NEW YORK – Myriad Genetics reported after the close of the market on Wednesday year-over-year revenue gains of 10 percent for the first quarter of 2023.

The Salt Lake City, Utah-based company finished the three months ended March 31 with $181.2 million in revenues compared to $164.9 million for the same quarter in 2022, beating analysts' average estimate of $171.6 million.

The firm attributed much of its success to growth in its oncology, women's health, and mental health businesses. In Q1, revenues for oncology, women's health and mental health amounted to $77.6 million, $71.5, and $32 million, respectively.

Within oncology, hereditary cancer testing volumes grew 16 percent year over year, with Prolaris prostate cancer test volumes growing 22 percent.

In women's health, Q1 hereditary can cancer testing volumes grew 32 percent year over year.
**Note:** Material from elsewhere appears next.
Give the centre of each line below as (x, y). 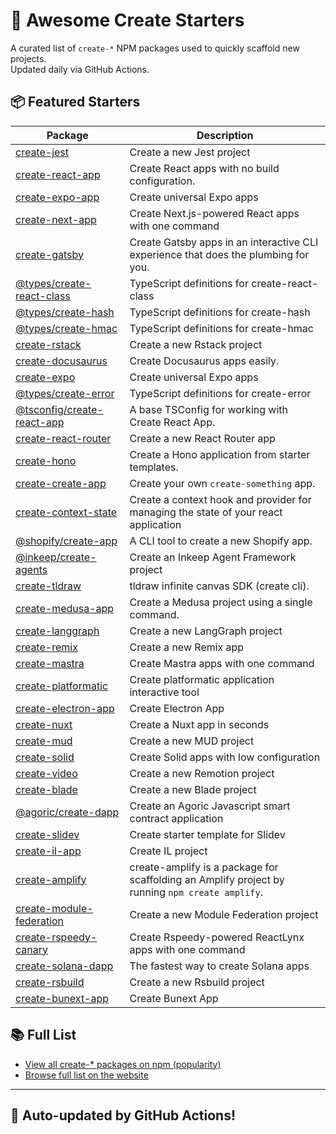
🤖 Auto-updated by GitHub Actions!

Excluding contributions from the recently acquired SneakPeek Early Gender DNA Test, prenatal testing volumes grew 12 percent year over year.

In mental health, which consists of the company's GeneSight pharmacogenomic test, the company said it added approximately 4,000 clinicians who ordered the test for the first time.

Myriad's R&D spending rose 6 percent year-over-year to $22.5 million from $21.2 million a year ago, while SG&A expenses grew 37 percent to $151.7 million from $110.6 million a year ago.

The company's net loss increased to $54.7 million, or $.67 per share, from $20.5 million, or $.26 per share, in the same quarter a year ago. Myriad reported an adjusted net loss per share of $.21. On average, analysts had expected an adjusted loss per share of $.19.

The firm increased the low end of its 2023 revenue guidance range by $10 million to a range of $730 million to $750 million. It also narrowed its full-year adjusted EPS guidance to between a loss per share of $.36 and $.24, with the midpoint unchanged.

Myriad ended the quarter with $53.6 million in cash and cash equivalents, and $25.1 million in marketable securities.

"We remain confident in our ability to achieve our goal of profitability by the fourth quarter and sustainable 10 percent-plus annual organic growth as we enter 2024, based on our progress," CEO Paul Diaz said in a statement.